To further validate the effectiveness of our MSLRL method, we compare the method with other similar methods. Apart from the elastic net and LASSO methods, we further compare MSLRL with another two sparsity-based methods. One is multi-modal multi-task (M3T) [11] and the other is joint sparse learning [12]. Furthermore, we additionally compare MSLRL with low-rank learning and sparse learning and sparse low-rank learning (SLRL). The classification performance results are summarized in Table 1. It is clear that, the MSLRL method achieves higher accuracy than classical Elastic net and LASSO as well as sparse-based M3T and joint sparse learning using both SVM classifiers. SLRL turns out to be more effective than low-rank learning and sparse learning, which validates the strategy of combining \( l_{1} \)-norm \( \left\| {\mathbf{W}} \right\|_{1} \) and trace norm \( \left\| {\mathbf{W}} \right\|_{ *} \) using sparsity and low-rank structure. MSLRL outperforming SLRL in both classifiers, which proves that multi-task learning successfully explores the intrinsic relation within multi-modal features. Receiver operating characteristic curves (ROC) for algorithm comparison are shown in Fig. 2. MSLRL obtains the best performance in all competing methods in each classifier, which shows the advantage and potential for early PD diagnosis.

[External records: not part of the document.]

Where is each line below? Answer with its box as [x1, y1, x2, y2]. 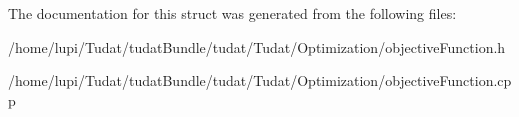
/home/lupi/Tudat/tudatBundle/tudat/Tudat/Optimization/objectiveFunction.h [8, 36, 506, 57]
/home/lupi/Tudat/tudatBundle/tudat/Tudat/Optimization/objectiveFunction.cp [8, 70, 512, 91]
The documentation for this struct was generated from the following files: [8, 3, 457, 23]

Table 1. Classification performance of all competing methods with different classifiers.
Fig. 2.
figure 2

ROC plots of the competing methods using two classifiers (SVM and Capped SVM).

3.4 Most Distinctive Brain Regions

The identification of PD-related features and the monitoring of progression are of great significance in early diagnosis. We utilize the weight coefficient matrix generated in feature selection to study the discriminative brain regions most related to PD. The regions most related with PD are visualized in Fig. 3. The selected brain regions are slightly different in two methods. The higher relevance of MSLRL than SLRL reveals that MSLRL is more effective than SLRI for PD diagnosis. These distinctive brain regions can be further investigated for clinical practice.

Fig. 3.
figure 3

Top 10 discriminative brain regions obtained from SLRL and MSLRL. Brain regions are color-coded. High means high relevance with PD. Low means relatively low relevance with PD. (Color figure online)

4 Conclusion

In this paper, we introduce a multi-task sparse low-rank learning framework for early PD diagnosis between four progression stages. Specifically, for each task we add the sparsity and low-rank regularization to the weight coefficients with a \( l_{1} \)-norm and a trace norm to unveil the underlying relationships within data. By exploring the intrinsic relationships between multiple tasks, this framework can select the most representative features by jointly considering the dimension reduction of neuroimaging feature vectors and the relevant dependency properties of PD-related brain region features. Using multi-modal data from PPMI neuroimaging dataset, experiments demonstrate that our method has the best multi-class classification results among all the traditional methods.